Как долго вел их маленький лоцман, Уингейт не знал – часы на пульте управления были испорчены, но его желудок подсказал ему, что это продолжается уже слишком долго. Он порылся в кабине и вытащил оттуда скудный рацион, который поделил с Сэтчелом и Джимми. Предложил немного еды и туземке, но она понюхала ее и отвернула голову.
Вскоре после этого вдруг раздался свистящий звук, и в дясяти ярдах впереди них поднялся столб дыма. Джимми сразу остановил судно.
– Не стреляйте! – крикнул он, – Это мы, ребята!
– Кто вы такие? – раздался невидимый голос.
– Путешественники!
– Вылезайте, чтобы мы могли вас видеть!
– Хорошо.
Туземка толкнула Джимми в бок.
– Тигарек! – заявила она твердо.
– А? Да, конечно. – Он стал отсыпать ей табак, пока она не признала количество достаточным, затем прибавил пачку сигарет.
Туземка вытащила из-за левой щеки веревку, завязала свою добычу и скользнула за борт. Они увидели, как она поплыла, подняв пакет высоко над водой.
– Живей, покажитесь! – торопили их из зарослей.
– Мы идем! – Они вылезли в воду, которая была им по пояс, и пошли вперед, держа руки над головой. Отряд в составе четырех человек вышел из укрытия и осмотрел их, держа оружие наготове. Старший разведчик обыскал карманы их рабочих штанов и послал одного из солдат осмотреть «крокодил».
– У вас строгая охрана, – заметил Уингейт.
Старший разведчик взглянул на него.
– И да и нет, – сказал он. – Этот маленький народец сообщил нам, что вы плывете. Они стоят всех сторожевых псов на свете!
Они снова отправились в путь. Теперь машиной управлял один из разведчиков. Их конвоиры не были недружелюбны, но и не желали разговаривать.
– Подождите, пока вас примет Начальник, – отвечали они на вопросы.
Местом их назначения оказалась широкая полоса довольно высоко расположенной равнины. Уингейт был поражен, когда увидел множество строений и массу народа.
– Как же они могут сохранить такое место в тайне? – спросил он Джимми.
– Если бы штат Техас был покрыт вечным туманом, а жителей было бы столько, сколько в Уокегана или в Иллинойсе, вы тоже могли бы там многое скрыть!
– Но разве все это не обозначено на карте?

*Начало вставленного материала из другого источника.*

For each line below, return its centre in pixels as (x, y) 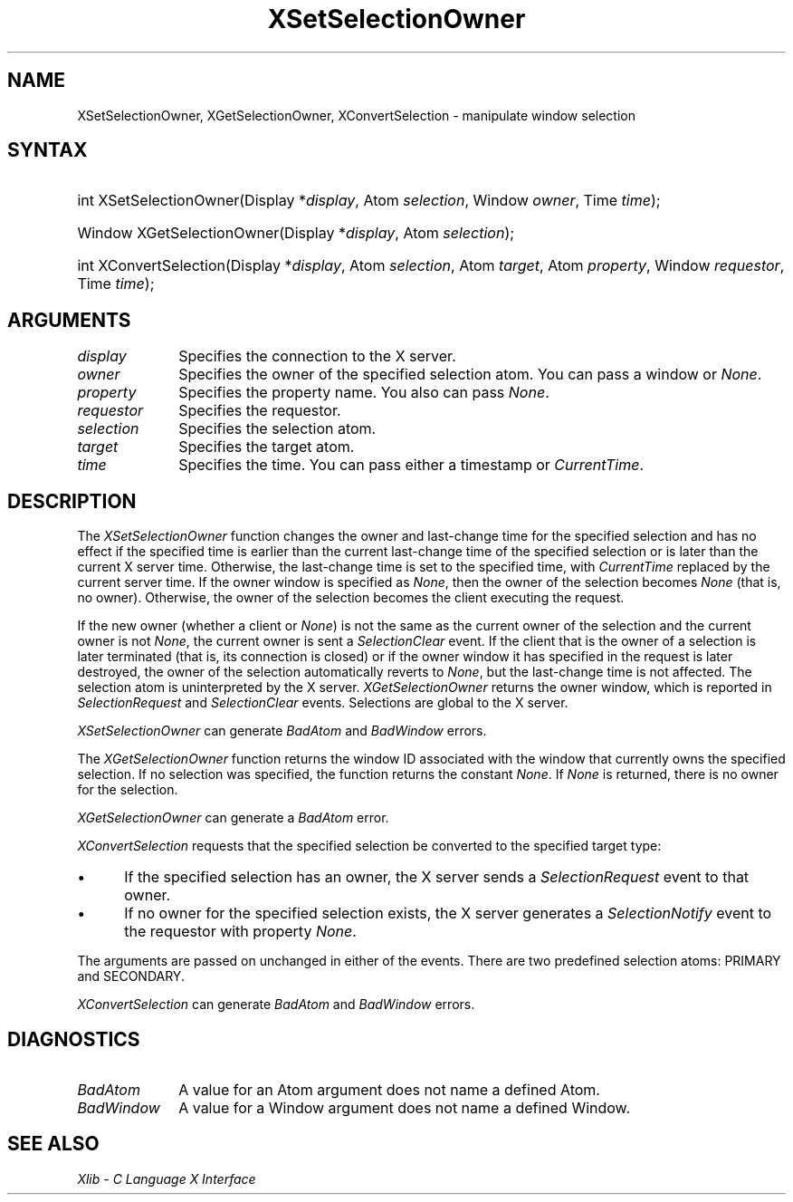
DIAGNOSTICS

– На карте Венеры? Не будьте наивным.
На основании нескольких слов, которыми он раньше обменялся с Джимми, Уингейт ожидал увидеть лагерь беглых рабочих, которые скрываются в зарослях и находят случайное пропитание в окружающих болотах. Но он обнаружил здесь культуру и энергичную администрацию. Правда, это была примитивная поселенческая культура и несложное административное устройство, с малым числом законов и неписаной конституцией, но зато тут действовала система правил общежития. Нарушители подвергались наказанию, не более несправедливому, чем на Земле.

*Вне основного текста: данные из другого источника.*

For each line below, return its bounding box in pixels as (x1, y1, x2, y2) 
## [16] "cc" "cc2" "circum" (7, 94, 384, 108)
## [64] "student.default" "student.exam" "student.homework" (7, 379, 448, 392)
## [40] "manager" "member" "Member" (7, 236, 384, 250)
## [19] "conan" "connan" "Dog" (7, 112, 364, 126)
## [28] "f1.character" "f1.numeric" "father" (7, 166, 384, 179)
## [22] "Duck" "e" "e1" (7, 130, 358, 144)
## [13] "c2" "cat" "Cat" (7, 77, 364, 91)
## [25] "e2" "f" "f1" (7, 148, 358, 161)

Хэмпфри Уингейта поразило, что беглые рабы – пена, выброшенная с Земли человеческим прибоем, – были способны создать общество. Его предков удивляло, когда ссыльные уголовники с Ботани Бэй развили высокую цивилизацию в Австралии. Уингейта феномен Ботани Бэй, конечно, не удивлял: это принадлежало истории, а история никогда не вызывает удивления, если она уже свершилась.

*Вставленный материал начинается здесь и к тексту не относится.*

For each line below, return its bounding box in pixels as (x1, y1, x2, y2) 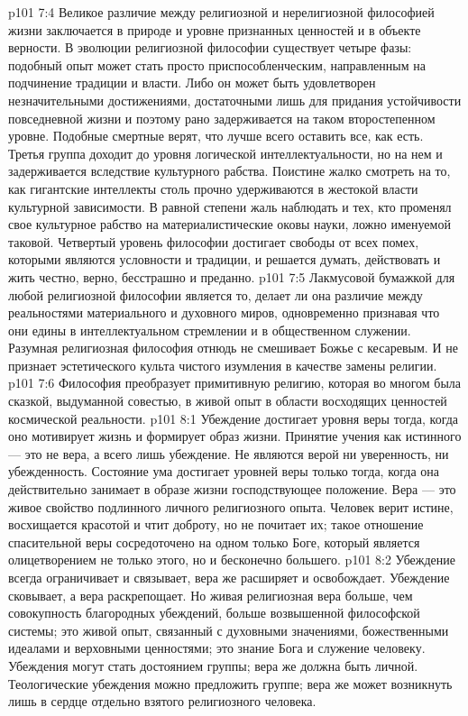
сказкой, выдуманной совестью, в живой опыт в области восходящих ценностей (8, 391, 447, 410)
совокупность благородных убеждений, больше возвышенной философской (8, 603, 420, 622)
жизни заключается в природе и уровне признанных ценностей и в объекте (8, 20, 421, 39)
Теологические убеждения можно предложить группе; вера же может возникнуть (8, 674, 453, 693)
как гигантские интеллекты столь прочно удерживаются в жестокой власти (8, 179, 418, 197)
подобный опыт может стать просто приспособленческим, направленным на (8, 55, 426, 74)
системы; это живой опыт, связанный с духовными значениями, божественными (8, 620, 449, 639)
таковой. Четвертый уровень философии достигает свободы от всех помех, (8, 232, 419, 251)

Успех этой колонии стал понятнее Уингейту, когда он больше узнал о характере Начальника, который был вдобавок и генералиссимусом, и верховным судьей, избираемым всей общиной. В качестве судьи Начальник выносил решения, не скрывая своего отвращения к системе свидетельских показаний и к теории права, что напоминало Уингейту рассказы, слышанные им об апокрифическом старом судье Бине: но общине это, как видно, нравилось.
Чаще всего Начальнику приходилось выносить решения по поводу инцидентов, вызываемых большим недостатком женщин в колонии (мужчин было втрое больше). Уингейту пришлось признать, что тут действительно возникала ситуация, в которой традиционный обычай мог быть только источником бед: он восторгался проницательностью, здравым смыслом и знанием человеческой природы, с какой Начальник разбирался в сильных человеческих страданиях, создавая условия для терпимого сосуществования. Человек, которому удавалось сохранить мир при таких обстоятельствах, не нуждался в юридическом образовании.